In the derivation of the ##\left ( \frac{d\mathbf A}{dt} \right )_\text{inertial} = \left ( \frac{d\mathbf A}{dt} \right )_\text{rot} + \boldsymbol \omega \times \mathbf A## we assumed that the vector ##\mathbf{A}## was independent of the coordinate system, its lengths and direction in space is independent of the coordinate system.

However for ##\mathbf{L}## that isn't the case.
##\mathbf{L}## has a different length in a stationary frame than in a rotating one. So the derivation doesn't apply.

$$L=r \times p$$
$$\frac{dL}{dt}=\frac{dr}{dt} \times p + r \ \times \frac{dp}{dt}$$
Why don't you use this relation to check the result ?

vanhees71
Of course you can use the formula.

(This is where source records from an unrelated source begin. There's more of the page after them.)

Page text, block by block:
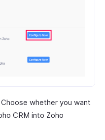
Choose whether you want
CRM into Zoho
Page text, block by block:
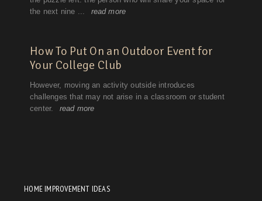
HOME IMPROVEMENT IDEAS
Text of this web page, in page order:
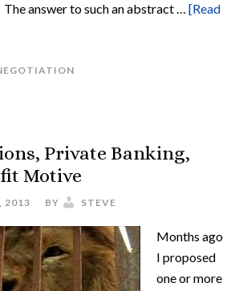
answer to such an abstract … [Read
Private Banking,
Motive
2013 BY STEVE
Months ago
I proposed
one or more
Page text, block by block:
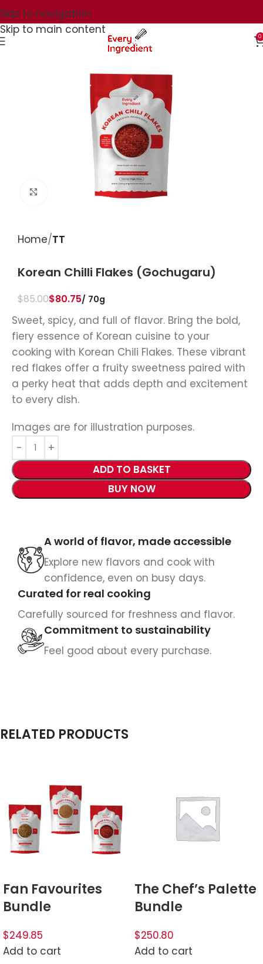
Skip to navigation
Skip to main content
0
Click to enlarge
Home TT
Korean Chilli Flakes (Gochugaru)
$85.00$80.75 70g
Sweet, spicy, and full of flavor. Bring the bold,
fiery essence of Korean cuisine to your
cooking with Korean Chili Flakes. These vibrant
red flakes offer a fruity sweetness paired with
a perky heat that adds depth and excitement
to every dish.
Images are for illustration purposes.
ADD TO BASKET
BUY NOW
A world of flavor, made accessible
Explore new flavors and cook with
confidence, even on busy days.
Curated for real cooking
Carefully sourced for freshness and flavor.
Commitment to sustainability
Feel good about every purchase.
RELATED PRODUCTS
Fan Favourites
Bundle
$249.85
Add to cart
The Chef’s Palette
Bundle
$250.80
Add to cart
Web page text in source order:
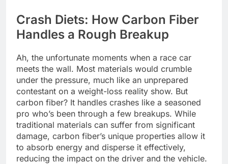
Crash Diets: How Carbon Fiber
Handles a Rough Breakup
Ah, the unfortunate moments when a race car
meets the wall. Most materials would crumble
under the pressure, much like an unprepared
contestant on a weight-loss reality show. But
carbon fiber? It handles crashes like a seasoned
pro who’s been through a few breakups. While
traditional materials can suffer from significant
damage, carbon fiber’s unique properties allow it
to absorb energy and disperse it effectively,
reducing the impact on the driver and the vehicle.
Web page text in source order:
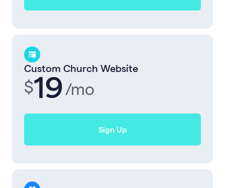
Custom Church Website
$19/mo
Sign Up
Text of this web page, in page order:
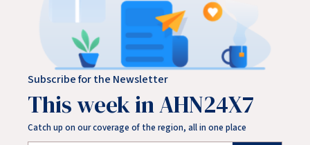
Subscribe for the Newsletter
This week in AHN24X7
Catch up on our coverage of the region, all in one place
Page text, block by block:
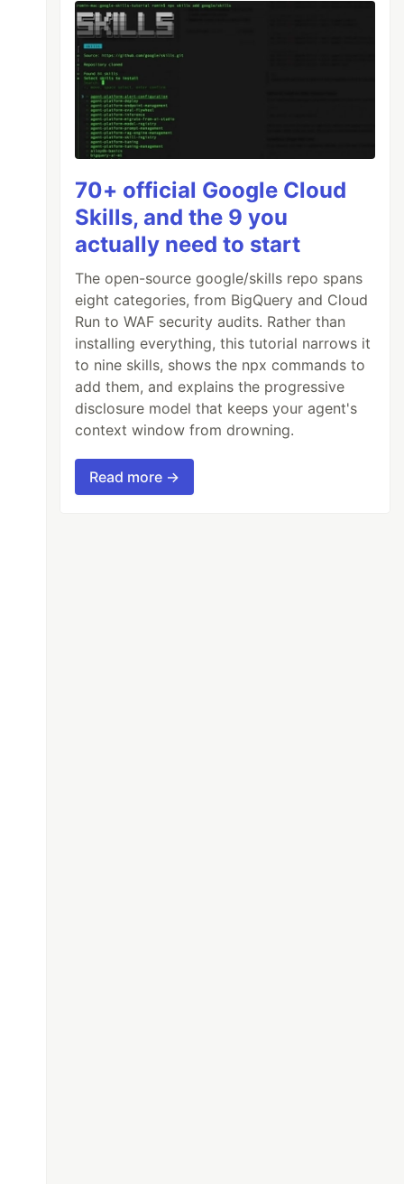
70+ official Google Cloud
Skills, and the 9 you
actually need to start
The open-source google/skills repo spans
eight categories, from BigQuery and Cloud
Run to WAF security audits. Rather than
installing everything, this tutorial narrows it
to nine skills, shows the npx commands to
add them, and explains the progressive
disclosure model that keeps your agent's
context window from drowning.
Read more →
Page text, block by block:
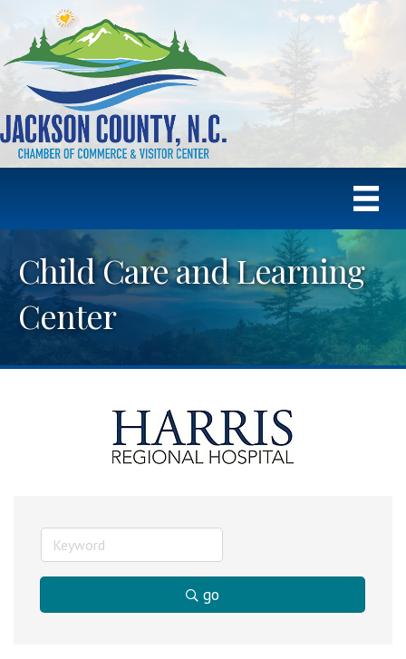
Child Care and Learning
Center
go
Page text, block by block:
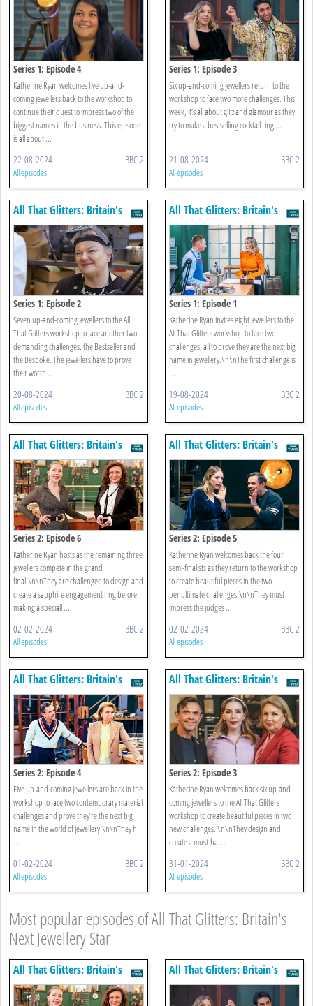
Series 1: Episode 4
Katherine Ryan welcomes five up-and-
coming jewellers back to the workshop to
continue their quest to impress two of the
biggest names in the business. This episode
is all about ...
22-08-2024 BBC 2
All episodes
Series 1: Episode 3
Six up-and-coming jewellers return to the
workshop to face two more challenges. This
week, it’s all about glitz and glamour as they
try to make a bestselling cocktail ring ...
21-08-2024 BBC 2
All episodes
All That Glitters: Britain's
Next Jewellery Star
Series 1: Episode 2
Seven up-and-coming jewellers to the All
That Glitters workshop to face another two
demanding challenges, the Bestseller and
the Bespoke. The jewellers have to prove
their worth ...
20-08-2024 BBC 2
All episodes
All That Glitters: Britain's
Next Jewellery Star
Series 1: Episode 1
Katherine Ryan invites eight jewellers to the
All That Glitters workshop to face two
challenges, all to prove they are the next big
name in jewellery.\n\nThe first challenge is
...
19-08-2024 BBC 2
All episodes
All That Glitters: Britain's
Next Jewellery Star
Series 2: Episode 6
Katherine Ryan hosts as the remaining three
jewellers compete in the grand
final.\n\nThey are challenged to design and
create a sapphire engagement ring before
making a speciall ...
02-02-2024 BBC 2
All episodes
All That Glitters: Britain's
Next Jewellery Star
Series 2: Episode 5
Katherine Ryan welcomes back the four
semi-finalists as they return to the workshop
to create beautiful pieces in the two
penultimate challenges.\n\nThey must
impress the judges ...
02-02-2024 BBC 2
All episodes
All That Glitters: Britain's
Next Jewellery Star
Series 2: Episode 4
Five up-and-coming jewellers are back in the
workshop to face two contemporary material
challenges and prove they’re the next big
name in the world of jewellery.\n\nThey h
...
01-02-2024 BBC 2
All episodes
All That Glitters: Britain's
Next Jewellery Star
Series 2: Episode 3
Katherine Ryan welcomes back six up-and-
coming jewellers to the All That Glitters
workshop to create beautiful pieces in two
new challenges. \n\nThey design and
create a must-ha ...
31-01-2024 BBC 2
All episodes
Most popular episodes of All That Glitters: Britain's
Next Jewellery Star
All That Glitters: Britain's
Next Jewellery Star
All That Glitters: Britain's
Next Jewellery Star
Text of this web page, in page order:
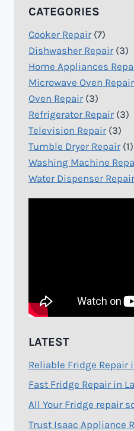
CATEGORIES
Cooker Repair (7)
Dishwasher Repair (3)
Home Appliances
Microwave Oven Repair
Oven Repair (3)
Refrigerator Repair (3)
Television Repair (3)
Tumble Dryer Repair (1)
Washing Machine
Water Dispenser Repair
LATEST
Reliable Fridge Repair
Fast Fridge Repair in
All Your Fridge repair
Trust Isaac Appliance
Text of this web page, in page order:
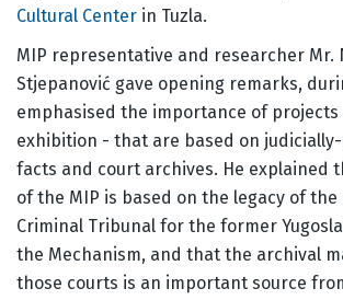
Cultural Center in Tuzla.
MIP representative and researcher Mr.
Stjepanović gave opening remarks,
emphasised the importance of projects
exhibition - that are based on
facts and court archives. He explained
of the MIP is based on the legacy of
Criminal Tribunal for the former
the Mechanism, and that the archival
those courts is an important source
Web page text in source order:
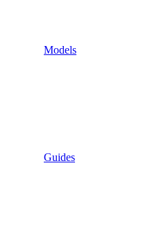
Models
Guides
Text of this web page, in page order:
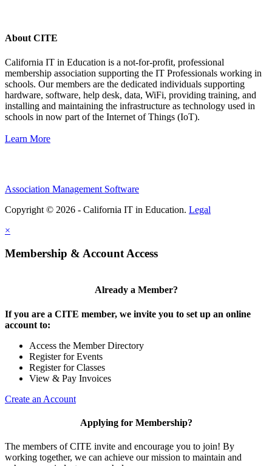
About CITE
California IT in Education is a not-for-profit, professional
membership association supporting the IT Professionals working in
schools. Our members are the dedicated individuals supporting
hardware, software, help desk, data, WiFi, providing training, and
installing and maintaining the infrastructure as technology used in
schools in now part of the Internet of Things (IoT).
Learn More
Association Management Software
Copyright © 2026 - California IT in Education. Legal
×
Membership & Account Access
Already a Member?
If you are a CITE member, we invite you to set up an online
account to:
Access the Member Directory
Register for Events
Register for Classes
View & Pay Invoices
Create an Account
Applying for Membership?
The members of CITE invite and encourage you to join! By
working together, we can achieve our mission to maintain and
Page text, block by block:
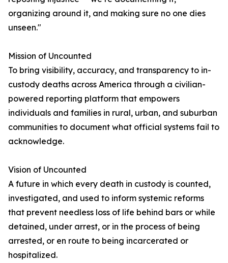
organizing around it, and making sure no one dies
unseen."
Mission of Uncounted
To bring visibility, accuracy, and transparency to in-
custody deaths across America through a civilian-
powered reporting platform that empowers
individuals and families in rural, urban, and suburban
communities to document what official systems fail to
acknowledge.
Vision of Uncounted
A future in which every death in custody is counted,
investigated, and used to inform systemic reforms
that prevent needless loss of life behind bars or while
detained, under arrest, or in the process of being
arrested, or en route to being incarcerated or
hospitalized.
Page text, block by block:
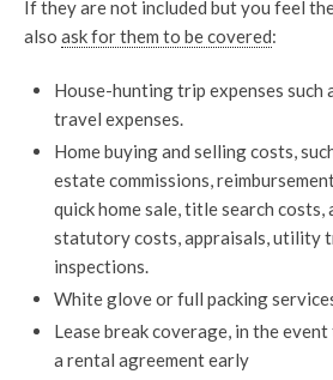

The formula refers to the time derivative of polar or axial vector components (not vectors!).

## 1. What is the rate of change of ##L## in a rotating coordinate system?

The rate of change of ##L## in a rotating coordinate system refers to the change in angular momentum with respect to time in a rotating coordinate system. This measures how quickly the angular momentum of an object is changing as it rotates.

## 2. How is the rate of change of ##L## calculated in a rotating coordinate system?

The rate of change of ##L## in a rotating coordinate system can be calculated using the equation ##\frac{dL}{dt} = I\frac{d\omega}{dt}##, where ##I## is the moment of inertia and ##\omega## is the angular velocity.

## 3. What factors affect the rate of change of ##L## in a rotating coordinate system?

The rate of change of ##L## in a rotating coordinate system is affected by the moment of inertia, the angular velocity, and any external torques acting on the system. Changes in any of these factors can result in a change in the rate of change of ##L##.

## 4. How does the rate of change of ##L## in a rotating coordinate system impact the motion of an object?

The rate of change of ##L## in a rotating coordinate system is directly related to the angular acceleration of an object. It determines how quickly the object's angular velocity is changing, which in turn affects its rotational motion.

## 5. Can the rate of change of ##L## be negative in a rotating coordinate system?

Yes, the rate of change of ##L## can be negative in a rotating coordinate system. This means that the angular momentum is decreasing over time, which can happen if there is an external torque acting in the opposite direction of the rotation.